Django: How to keep code and database sync'ed when deploying on Heroku?-CodePudding

Let's say we have a Django project called Alpha. Developers work on Alpha on their dev environment before deploying the Django project to Heroku. The Procfile may look something like:

release: python manage.py migrate
web: python -m gunicorn wsgi:application

When a developer tries to deploy a new version of Alpha, the project is shipped altogether with its migrations files (as recommended). At the end of the deployment, Heroku will execute the release statement python manage.py migrate to make all the relevant changes to the database. Because release is part of the overall deployment process, if it fails then the new code will not be deployed.

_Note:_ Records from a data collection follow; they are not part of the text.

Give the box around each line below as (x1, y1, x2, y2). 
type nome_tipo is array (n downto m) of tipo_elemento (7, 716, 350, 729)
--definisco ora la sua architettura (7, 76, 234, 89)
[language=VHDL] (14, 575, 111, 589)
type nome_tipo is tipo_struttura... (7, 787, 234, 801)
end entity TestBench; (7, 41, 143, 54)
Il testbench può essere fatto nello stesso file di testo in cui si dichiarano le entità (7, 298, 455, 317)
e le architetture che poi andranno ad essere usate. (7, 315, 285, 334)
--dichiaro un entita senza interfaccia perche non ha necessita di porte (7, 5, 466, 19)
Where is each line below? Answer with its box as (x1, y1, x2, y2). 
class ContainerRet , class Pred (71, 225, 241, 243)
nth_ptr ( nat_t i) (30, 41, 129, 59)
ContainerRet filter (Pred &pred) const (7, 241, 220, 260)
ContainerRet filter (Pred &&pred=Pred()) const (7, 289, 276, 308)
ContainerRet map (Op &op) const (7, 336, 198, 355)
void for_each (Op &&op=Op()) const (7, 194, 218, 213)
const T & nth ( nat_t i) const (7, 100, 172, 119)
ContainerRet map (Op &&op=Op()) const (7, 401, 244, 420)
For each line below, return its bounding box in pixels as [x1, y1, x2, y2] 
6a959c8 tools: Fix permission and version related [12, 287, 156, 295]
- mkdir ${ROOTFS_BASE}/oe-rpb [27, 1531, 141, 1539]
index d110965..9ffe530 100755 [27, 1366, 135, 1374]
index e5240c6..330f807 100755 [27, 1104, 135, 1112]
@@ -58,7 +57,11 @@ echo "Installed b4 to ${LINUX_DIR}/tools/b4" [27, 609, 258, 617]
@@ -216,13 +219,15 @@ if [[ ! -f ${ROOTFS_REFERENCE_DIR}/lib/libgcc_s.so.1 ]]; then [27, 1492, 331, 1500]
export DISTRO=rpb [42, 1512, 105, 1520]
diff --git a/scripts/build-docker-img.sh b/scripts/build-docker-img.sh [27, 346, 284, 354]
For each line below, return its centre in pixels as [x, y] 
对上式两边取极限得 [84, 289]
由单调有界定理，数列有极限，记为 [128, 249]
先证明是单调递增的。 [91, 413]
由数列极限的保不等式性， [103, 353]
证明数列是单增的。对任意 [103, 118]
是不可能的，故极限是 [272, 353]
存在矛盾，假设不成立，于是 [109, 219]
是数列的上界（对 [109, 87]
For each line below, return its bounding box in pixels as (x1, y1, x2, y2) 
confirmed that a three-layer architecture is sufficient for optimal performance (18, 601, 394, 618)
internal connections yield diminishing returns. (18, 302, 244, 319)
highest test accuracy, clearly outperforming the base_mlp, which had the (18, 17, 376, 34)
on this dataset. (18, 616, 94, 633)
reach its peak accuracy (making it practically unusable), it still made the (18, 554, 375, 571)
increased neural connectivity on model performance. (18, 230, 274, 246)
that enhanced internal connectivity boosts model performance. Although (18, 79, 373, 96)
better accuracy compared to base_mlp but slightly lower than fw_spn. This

However... While the code will be reverted back to what it was before the deployment (as expected), the potential changes to the Heroku's database are going to be permament. For example, let's assume that the new version has three new migrations:

0011
0012
0013

The first two migrations are executed correctly and the database is changed accordingly. They are also added to the database table django_migrations. The last one, however, contains an issue (e.g., it defines a constraint that the stage data don't respect).

In this scenario, the code on Heroku (both /migrations/ and models.py) and the database on Heroku are now vastly out of sync: in fact, the database reflects changes whose migrations are not even present in the code repository. This can generate all sorts of problems.

How to prevent to find oneself in this predicate and insure code and data are always 100% sync'ed on both stage and prod?

Post Scriptum

Heroku has the following snippet as part of its documentation:

Use transactions for database migrations

When performing a database migration, always use transactions. A transaction ensures that all migration operations are successful before committing changes to the database, minimizing the possibility of a failed partial migration during the release phase. If a database migration fails during the release phase (i.e., the migration command exits with a non-zero status), the new release will not be deployed. If transactions were not used, this could leave the database in a partially migrated state. We suggest using heroku run, rather than the release phase, to make schema/data corrections.

CodePudding user response：

As the documentation you quoted says, doing migrations in a transaction is a good idea. It's such a good idea that Django does this by default with databases that support it.

But this only helps for the scope of one migration: if migration 0013 fails as in your example, the changes it introduces will be rolled back. The changes introduced by migrations 0011 and 0012 will not be reversed.

To reverse migrations 0011 and 0012 you'd have to roll back manually, e.g.

python manage.py migrate myapp 0010

But since your application will be running the previous release if your deployment fails, you can't simply heroku run that—Heroku doesn't have the migration files for 0011 and 0012.

This is likely, at least in part, why the Heroku documentation says

We suggest using heroku run, rather than the release phase, to make schema/data corrections.

If you remove your migration release phase command you could start deploying like so:

git push heroku main
heroku run python manage.py migrate

If the migration fails, simply reverse the last two migrations and then roll back to the previous release:

heroku run python manage.py migrate myapp 0010
heroku releases:rollback

As an extra precaution, consider putting your app into maintenance mode before you start your upgrade. This will prevent users from interacting with your site while it is potentially in an inconsistent state, e.g. after you deploy but before you apply your migrations.